# Et 2000 pour Gil, 2000...



## Agnès E.

Le forum français
Ne serait rien sans ton humour,
ton érudition et tes recherches fructueuses.
Alors, comme tu le sais
Le moment est venu ; c'est le jour
Où tu devras... mais non, pas rencontrer la Faucheuse !
Mais passer sous les fourches caudines
Et subir (en sourdine !) :

Toutes nos ficelles de caleçon !*​ 




*Merci Jabote !


----------



## Benjy

thanks for making the french forum that little more entertaining  


ben


----------



## Whodunit

*    !!!Merci, Gil, pour toute ton aide dans le forum français!!!     *​


----------



## elroy

*Félicitations!  ​ *


----------



## Cath.S.

Gil, j'admire tes traductions sérieuses... mais j'apprécie particulièrement tes autres trouvailles, souvent savoureuses, et ton humour pince-sans-rire.
Félicitations !


----------



## Lancel0t

Though I don't know how to speak French, I would still like to extend my greetings and congratulations to you Gil. Thank you.


----------



## Kelly B

Congratulations! You have a knack for finding just the right word.


----------



## la grive solitaire

*    DEUX MILLE FELICITATIONS, GIL! ​ *


----------



## te gato

Congratulations on 2000...Gil..
wishing you many more...

tg


----------



## timpeac

Félicitations, Gil.

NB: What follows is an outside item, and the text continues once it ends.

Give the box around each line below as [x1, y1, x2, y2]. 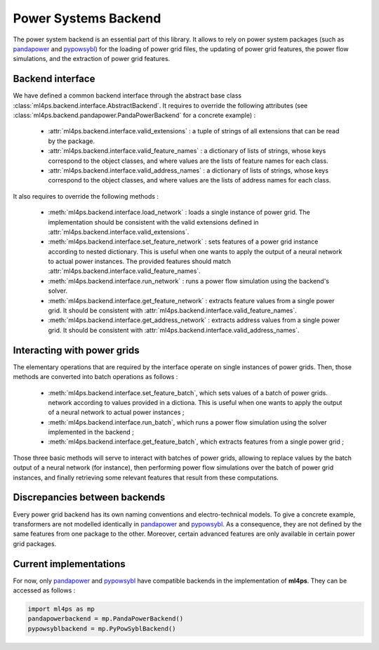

Merci pour tout ce que tu apportes aux forums.


----------



## Sev

Bravo Gil, merci d'apporter à la fois des traductions pertinentes et des idées parfois loufoques et lumineuses


----------



## LV4-26

Félicitations Gil. Tu n'es pas encore à 3000 mais ça s'en vient*.

* c'était juste pour le plaisir d'utiliser une expression que je connais depuis peu. (depuis que je sais ce que c'est qu'un VR, en fait).


----------



## charlie2

Thank you very much for what you have taught me and most important of all for bearing with me (which I assume you have  ).
Thanks again.


----------